I will bring our jobs back to the U.S., and keep our companies from leaving. Nobody else can do it. Our economy will “sing” again.
— Donald J. Trump (@realDonaldTrump) March 15, 2016
China and Mexico are not the problem, automation is. Even if Trump were able to force companies to bring manufacturing back to ‘Merica, through punitive tax and trade barriers, the manufacturing won’t be the same as it was, ever.
Listen to this recent extract from NPR’s All Things Considered. Bertram de Souza of The Vindicator talks about steel mills following a recent visit of Trump to Youngstown Ohio.
The next wave of automation is coming, it’s in driverless vehicles, it will have a dramatic impact on employment. Automated delivery trucks, automated taxi’s, autonomous vehicles will make a large dent in the current employment of some 3-million in America. While many cities are salivating over the ability of self-driving, autonomous vehicles to fix their broken road and transport infrastructure, that’s missing the point.
There are many detailed, and complex reports on the impact of automation, pick your favorite organization and search their website, McKinsey and Company(2014); Stanford Business School(2015); Pew Internet(2016) and on, and on.
Equally there have been a few superficial recent reports in the news media, this one from US Today. One of the better, more recent articles is from Rex Nutting over on Marketwatch.Rex Nutting over on Marketwatch.
I’ve been horrified by the lack of actual policy discussion and examination of the context, detail and and lack of clarity even where there is policy. This is something we should have had a real debate about when, what and how we handle the future of automation.
It’s not as if the impact of automation is new. Depending on how you classify automation, it’s been going on since the invention of mills, but importantly since the computer became pervasive in business.

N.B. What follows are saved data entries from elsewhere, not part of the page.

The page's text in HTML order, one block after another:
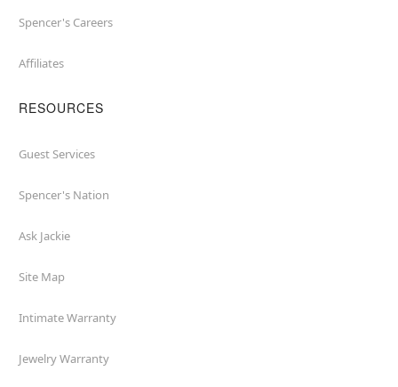
Spencer's Careers
Affiliates
RESOURCES
Guest Services
Spencer's Nation
Ask Jackie
Site Map
Intimate Warranty
Jewelry Warranty
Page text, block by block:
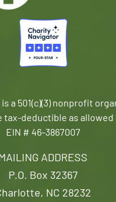
ADDRESS
P.O. Box 32367
NC 28232
is a 501(c)(3) nonprofit
tax-deductible as allowed
EIN # 46-3867007
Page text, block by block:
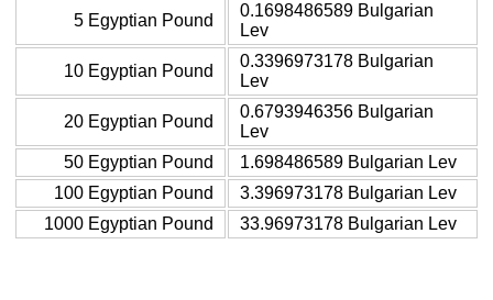
5 Egyptian Pound
0.1698486589 Bulgarian
Lev
10 Egyptian Pound
0.3396973178 Bulgarian
Lev
20 Egyptian Pound
0.6793946356 Bulgarian
Lev
50 Egyptian Pound
1.698486589 Bulgarian Lev
100 Egyptian Pound
3.396973178 Bulgarian Lev
1000 Egyptian Pound
33.96973178 Bulgarian Lev
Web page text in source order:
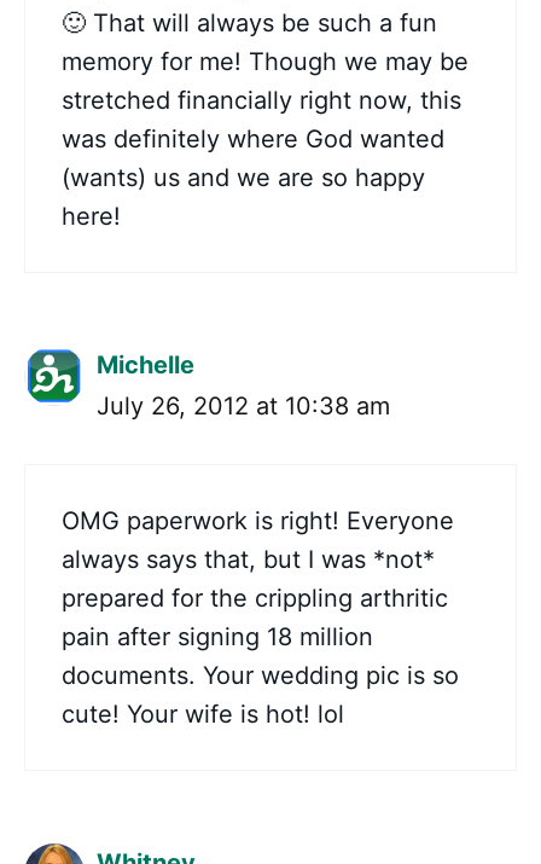
🙂 That will always be such a fun
memory for me! Though we may be
stretched financially right now, this
was definitely where God wanted
(wants) us and we are so happy
here!
Michelle
July 26, 2012 at 10:38 am
OMG paperwork is right! Everyone
always says that, but I was *not*
prepared for the crippling arthritic
pain after signing 18 million
documents. Your wedding pic is so
cute! Your wife is hot! lol
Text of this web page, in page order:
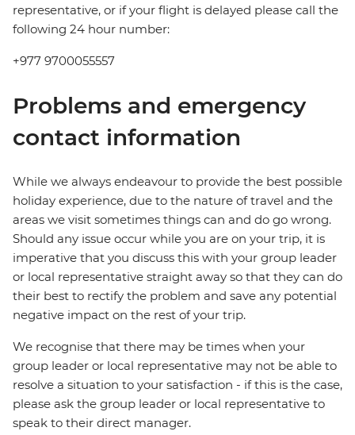
representative, or if your flight is delayed please call the
following 24 hour number:
+977 9700055557
Problems and emergency
contact information
While we always endeavour to provide the best possible
holiday experience, due to the nature of travel and the
areas we visit sometimes things can and do go wrong.
Should any issue occur while you are on your trip, it is
imperative that you discuss this with your group leader
or local representative straight away so that they can do
their best to rectify the problem and save any potential
negative impact on the rest of your trip.
We recognise that there may be times when your
group leader or local representative may not be able to
resolve a situation to your satisfaction - if this is the case,
please ask the group leader or local representative to
speak to their direct manager.
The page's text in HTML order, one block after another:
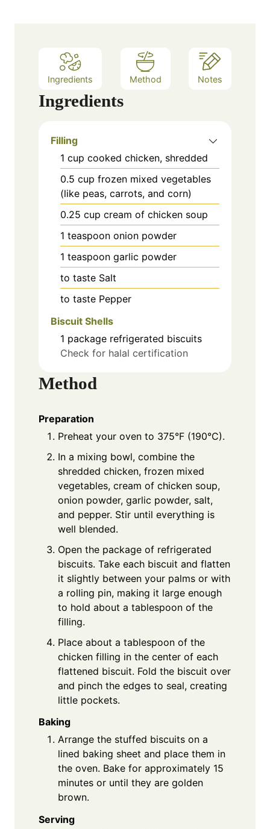
Ingredients Method Notes
Ingredients
Filling
1 cup cooked chicken, shredded
0.5 cup frozen mixed vegetables
(like peas, carrots, and corn)
0.25 cup cream of chicken soup
1 teaspoon onion powder
1 teaspoon garlic powder
to taste Salt
to taste Pepper
Biscuit Shells
1 package refrigerated biscuits
Check for halal certification
Method
Preparation
Preheat your oven to 375°F (190°C).
In a mixing bowl, combine the
shredded chicken, frozen mixed
vegetables, cream of chicken soup,
onion powder, garlic powder, salt,
and pepper. Stir until everything is
well blended.
Open the package of refrigerated
biscuits. Take each biscuit and flatten
it slightly between your palms or with
a rolling pin, making it large enough
to hold about a tablespoon of the
filling.
Place about a tablespoon of the
chicken filling in the center of each
flattened biscuit. Fold the biscuit over
and pinch the edges to seal, creating
little pockets.
Baking
Arrange the stuffed biscuits on a
lined baking sheet and place them in
the oven. Bake for approximately 15
minutes or until they are golden
brown.
Serving

As far back as the late 1960’s it was a discussion topic. In the early and mid-1980’s automation had become a key issue for governments and businesses. This was a classic of it’s time.

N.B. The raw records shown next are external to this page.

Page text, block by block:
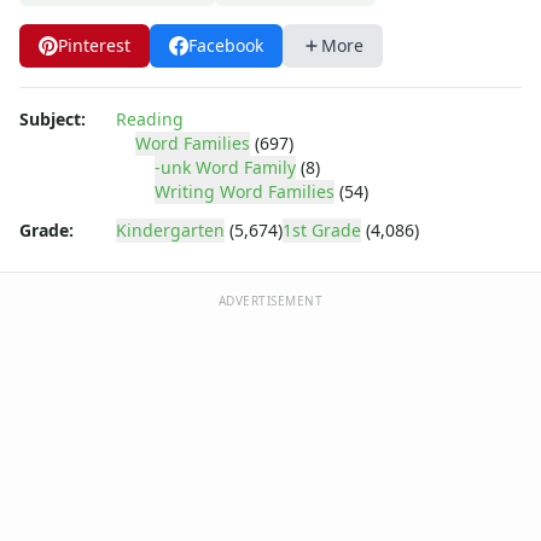
-ick Word Family Worksheets
-ig Word Family Worksheets
-ight Word Family Worksheets
-ike Word Family Worksheets
-ime Word Family Worksheets
-ine Word Family Worksheets
-ing Word Family Worksheets
-ink Word Family Worksheets
-oat Word Family Worksheets
Pinterest Facebook More
Subject:
Reading
Word Families (697)
-unk Word Family (8)
Writing Word Families (54)
Grade:
Kindergarten (5,674)1st Grade (4,086)
ADVERTISEMENT
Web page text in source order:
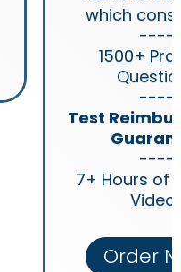
which
----
1500+
----
Test
----
7+ Hours of
Order
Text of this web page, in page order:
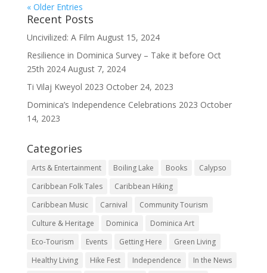
« Older Entries
Recent Posts
Uncivilized: A Film August 15, 2024
Resilience in Dominica Survey – Take it before Oct
25th 2024 August 7, 2024
Ti Vilaj Kweyol 2023 October 24, 2023
Dominica’s Independence Celebrations 2023 October
14, 2023
Categories
Arts & Entertainment Boiling Lake Books
Calypso
Caribbean Folk Tales
Caribbean Hiking
Caribbean Music
Carnival
Community Tourism
Culture & Heritage
Dominica
Dominica Art
Eco-Tourism
Events Getting Here
Green Living
Healthy Living
Hike Fest Independence
In the News
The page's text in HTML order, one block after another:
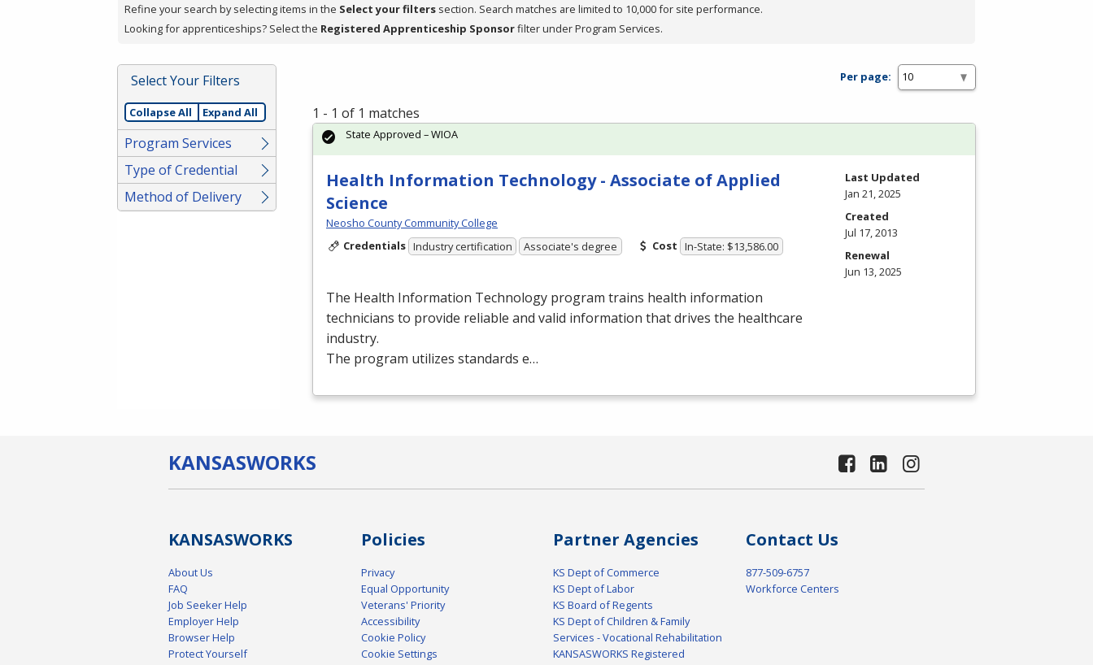
press
or
Spacebar.
Refine your search by selecting items in the Select your filters section. Search matches are limited to 10,000 for site performance.
Looking for apprenticeships? Select the Registered Apprenticeship Sponsorfilter under Program Services.
Select Your Filters
Collapse All Expand All
Program Services
Type of Credential
Method of Delivery
Per page:
1 - 1 of 1 matches
Health Information Technology - Associate of Applied
Science
Neosho County Community College
Credentials Industry certification Associate's degree Cost In-State: $13,586.00
The Health Information Technology program trains health information
technicians to provide reliable and valid information that drives the healthcare
industry.
The program utilizes standards e…
State Approved – WIOA
Last Updated
Jan 21, 2025
Created
Jul 17, 2013
Renewal
Jun 13, 2025
KANSASWORKS
KANSASWORKS
About Us
FAQ
Job Seeker Help
Employer Help
Browser Help
Protect Yourself
Policies
Privacy
Equal Opportunity
Veterans' Priority
Accessibility
Cookie Policy
Cookie Settings
Partner Agencies
KS Dept of Commerce
KS Dept of Labor
KS Board of Regents
KS Dept of Children & Family
Services - Vocational Rehabilitation
KANSASWORKS Registered
Contact Us
877-509-6757
Workforce Centers

A human teller can handle up to 200 transactions a day, works 30 hours a week, gets a salary anywhere from $8,000 to $20,000 a year plus fringe benefits, gets coffee breaks, a vacation and sick time… In contrast, an automated teller can handle 2,000 transactions a day, works 168 hours a week, costs about $22,000 a year to run, and doesn’t take coffee breaks or vacations. – Bennett, 1983
This is a well used quote from a report called “Bank Systems and Equipment” by Bennett et al 1983 and often misquoted and attributed to Nobel Prize winner, Wassily Leontief and Faye Duchin, who used it in their seminal 1986 work “The Future Impact of Automation on Workers“.
I worked on an IBM Corporate study in 1998, following the release of Dunkerleys book, the jobless economy. I still have the books on my home office book shelf.
Many of us were uncomfortable with what technology was capable of doing to our society, much more than our jobs. I’d seen it first hand and contributed to the loss of hundreds of jobs. When I first arrived at Chemical Bank in New York city in 1983, there were hundreds of people, mostly women, sat in large rooms, processing incoming credit card authorization phone calls. Within 3-years, they were all gone. Their positions had been eliminated. Replaced by simple automation of the repetitive tasks they did using search and a “database” lookup.
Some of the information and outlook from that IBM study found it’s way into this presentation I gave at meetings and conferences around the world at that time.
Automation was, and is unstoppable without a much bigger debate. Trump alone can’t fix it or stop it. Automation is a result of three, equally powerful trends.
One. The absolute fear and revulsion in America of Unions, their impact, power and influence. Sterns 1963 paper “Automation-End or a New Day in Unionism?” captured the potential impact of automation on Unions.
Two. Big corporations and the way the market values them, their ability to balance investment against revenue and more importantly profit. Investors and the market don’t care how business makes profit, and the tax authorities allow investments to be written off against profit. So removing expense, in the form of employees, and improving profits is always on the agenda.
Three. The continual consumer march towards ever more consumption and disposable, cheap goods. Perhaps more than the loss of jobs, if pernicious tax and trade barriers were implemented by any politician or President, we would see a revolt among the people, who more than anytime in history, want their stuff as a measure of their value.
So, we can’t stop automation, the jobs are not coming back. Where does that leave us?
I’m inclined to agree with Musk. The only way around the impact of automation is a universal basic income. That’s what we should have been debating this election cycle. Not fucking emails, walls, muslims and pussygate, let alone if somewhat left leaning Bernie Sanders proposals were socialism by the back door. Without serious discussion on these difficult topics, America will continue to into social conflict and fear.
Even if Trump gets elected today, those 5-million jobs we’ve already lost, and another 5-million are not coming back.